Overview of circularity metrics used by companies, 2017-2018
Implementing a coherent taxonomy & Multi-Financial Framework with a coherent institutional architecture to close the loop of circular economy
The future taxonomy will have to incentivise sustainable economic activities, without penalising others. A strong industrial base is a prerequisite for achieving a circular economy and decarbonisation of the EU, as drivers for innovation and growth. Vulnerable industries must be protected by a WTO-compatible carbon border mechanism to ensure they can compete on equal terms while promoting the circularity of materials and the competitivity between virgin and recycled material within the internal market.
Furthermore, the current negotiations on the Multi Financial Framework (MFF) with the proposal regarding a national contribution based on the quantity of non-recycled plastic packaging waste generated in each Member State could be an economic incentive to decrease the use of non-recyclable plastics. However, such a contribution will not be exclusively linked to any expenditures or investment in existing national plastic waste management systems. In this perspective, the EU needs to support new recycling schemes and facilities for plastics waste while promoting new alternatives to plastics.

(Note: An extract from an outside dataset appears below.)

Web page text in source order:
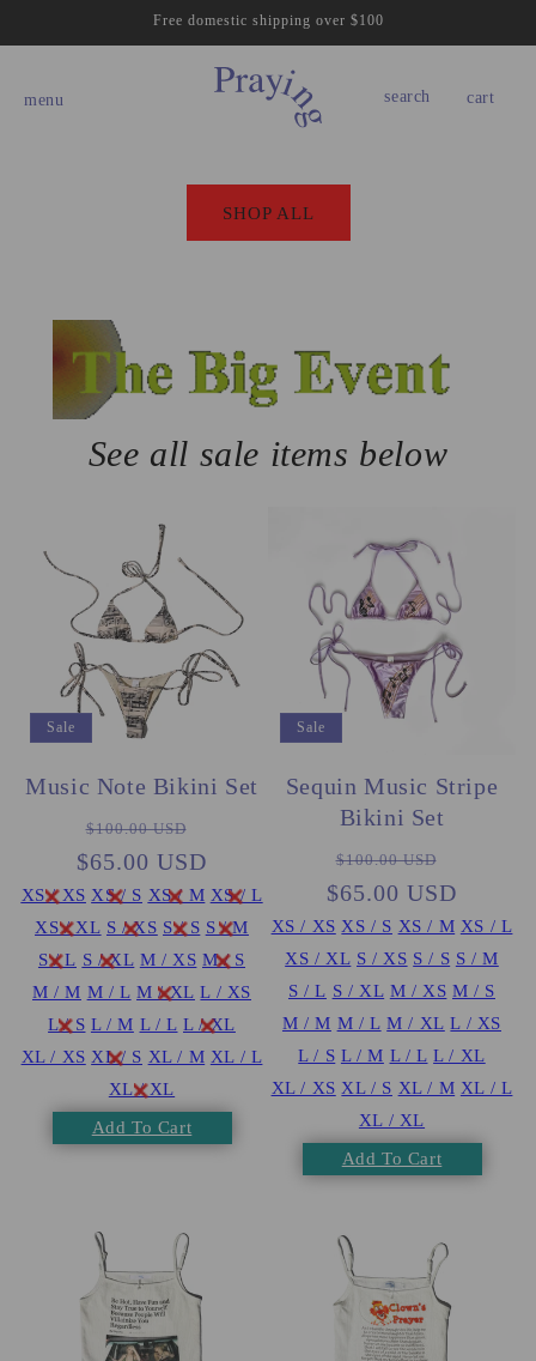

Last July, EIB and EU’s top five banks have jointly committed 10 billion euros over the next five years to financing circular economy; such funds must be targeted for the circularity of plastics by facilitating circular strategies in all lifecycle phases of this material, linked with the green deal that Frans Timmermans will manage as Vice-President of the European commission.
Circular public procurement a complementary tool to accelerate the transition to a circular economy
Public procurement makes up for a significant part of the European economy, accounting for 16% of GDP (1,800 billion euros). This economic weight must be used to develop innovations to foster the circular economy and to push economic stakeholders to change their model. The European Directive 2014/24/EU of February 26, 2014 has already opened new possibilities for integrating environmental issues and circular economy into public procurement. However, public purchasers still lack simplified operational tools to effectively integrate circular economy aspects into their demands.
Therefore, the development of harmonised tools at the European level, in terms of both circular economy criteria and life cycle analysis is highly desirable (such as minimising waste, reusing waste within the organisation, improving design for maintenance, repair or reuse, selling scrap materials to other organisations). In addition, it is necessary to introduce binding targets to achieve circular models in the coming years.
Citeo’s recommendations for the next European Commission regarding green funds and taxonomy framework to close the loop of circular economy:
- Adopting a dynamic and phased approach to measure the impact of economic activities, to stimulate circular investments and to transition from a linear to a fully circular economy;
- Prioritising sectors that are expected to have the highest impact on the transition toward circular economy;
- Establishing an EU-wide classification system to help investors identify which economic activities can be considered environmentally sustainable;
- Measuring the impact of investments on circular economy activities at the EU level;
- Promoting the circularity of materials in all lifecycle phases at the European scale, with specific funds programmes from the EIB;
- Promoting the competitivity between virgin and recycled material within the internal market;
- Supporting new recycling schemes and facilities for plastics waste while promoting new alternatives to plastics.